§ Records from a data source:
═══
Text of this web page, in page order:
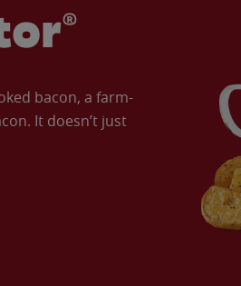
bacon, a farm-
It doesn’t just
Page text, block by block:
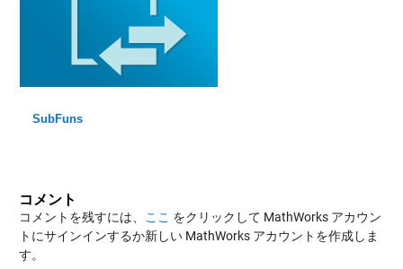
SubFuns
コメント
コメントを残すには、 ここ をクリックして MathWorks アカウン
トにサインインするか新しい MathWorks アカウントを作成しま
す。
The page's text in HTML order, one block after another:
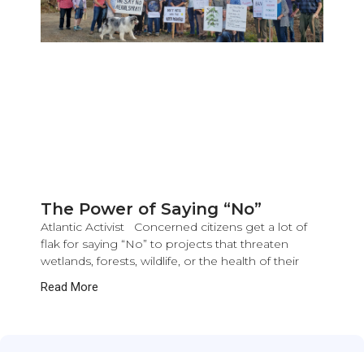
The Power of Saying “No”
Atlantic Activist Concerned citizens get a lot of
flak for saying “No” to projects that threaten
wetlands, forests, wildlife, or the health of their
Read More
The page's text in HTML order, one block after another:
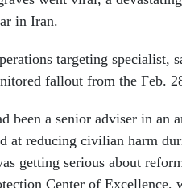
in Iran.
targeting specialist,
fallout from the Feb.
been a senior adviser in an
at reducing civilian harm
getting serious about
Center of Excellence,
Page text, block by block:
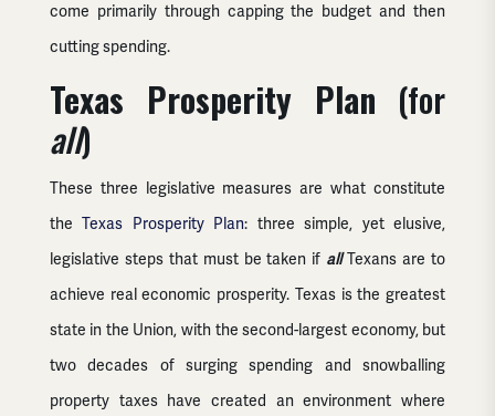
come primarily through capping the budget and then
cutting spending.
Texas Prosperity Plan (for
all)
These three legislative measures are what constitute
theTexas Prosperity Plan: three simple, yet elusive,
legislative steps that must be taken if allTexans are to
achieve real economic prosperity. Texas is the greatest
state in the Union, with the second-largest economy, but
two decades of surging spending and snowballing
property taxes have created an environment where
═══
Each record has to be set down verbatim, and the pictures must not appear in the copy.

§ TASK RESPONSE:
Text of this web page, in page order:
bacon, a farm-
It doesn’t just
Page text, block by block:
SubFuns
コメント
コメントを残すには、 ここ をクリックして MathWorks アカウン
トにサインインするか新しい MathWorks アカウントを作成しま
す。
The page's text in HTML order, one block after another:
The Power of Saying “No”
Atlantic Activist Concerned citizens get a lot of
flak for saying “No” to projects that threaten
wetlands, forests, wildlife, or the health of their
Read More
The page's text in HTML order, one block after another:
in Iran.
targeting specialist,
fallout from the Feb.
been a senior adviser in an
at reducing civilian harm
getting serious about
Center of Excellence,
Page text, block by block:
come primarily through capping the budget and then
cutting spending.
Texas Prosperity Plan (for
all)
These three legislative measures are what constitute
theTexas Prosperity Plan: three simple, yet elusive,
legislative steps that must be taken if allTexans are to
achieve real economic prosperity. Texas is the greatest
state in the Union, with the second-largest economy, but
two decades of surging spending and snowballing
property taxes have created an environment where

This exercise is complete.